In a few hours NASA's NEAR Shoemaker probe will "touchdown" on the surface of the asteroid eros. Bearing in mind that NASA will underestimate them, I've been trying to guess the chances of survival. Here's what I've come up with:

starting principles:
G(earth) = 9.81 ms-2
Near's impact speed = 5 mph or 2.22 m/s

```Some useful formulas:
(a) v = u+at
(b) d = u*t+(a*t^2)/2

solve (a) for t
t = (u-v)/a
but u = 0 so it becomes:
t = -v/a
substitute into (b)
d = u*(-v/a) + (a*(-v/a)^2)/2
again u = 0, so:
d = (a*(-v/a)^2)/2
with actual values:
d = (9.81*(-2.22/9.81)^2)/2
d = 25 cm
or 10 inches
```
Now take a look at it ( http://near.jhuapl.edu/resources/Nearcraft_lg.jpg ) and try to imagine it being dropped from 25cm on Earth.
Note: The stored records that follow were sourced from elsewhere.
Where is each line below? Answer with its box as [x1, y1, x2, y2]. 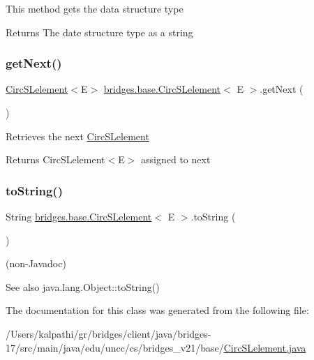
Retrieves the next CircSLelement [6, 128, 149, 143]
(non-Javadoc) [6, 256, 66, 271]
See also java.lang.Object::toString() [6, 279, 160, 294]
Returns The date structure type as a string [6, 24, 193, 39]
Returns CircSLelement [6, 152, 105, 167]
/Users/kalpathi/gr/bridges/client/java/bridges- [6, 326, 211, 340]
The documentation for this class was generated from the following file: [6, 303, 309, 317]
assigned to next [141, 152, 211, 167]
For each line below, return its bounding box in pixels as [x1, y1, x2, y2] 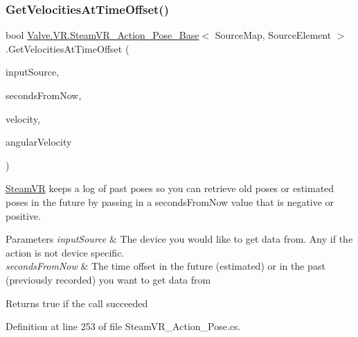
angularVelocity [6, 135, 72, 149]
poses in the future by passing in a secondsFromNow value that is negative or [6, 194, 334, 209]
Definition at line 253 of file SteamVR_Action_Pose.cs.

Bear in mind that the surface of Eros is probably soft and sandy, and that it's uncertain what angle it will strike at.

Anyone running a book?

Update:
Well, as you probably heard, NEAR survived beautifully. The actual impact speed was closer to 4mph, or the equivalent of a drop of 19cm on Earth. NEAR has been deactivated, but providing it is in sunlight it may be reactivated in the future.

Further update:
Attempts to reactive NEAR have not been succesful.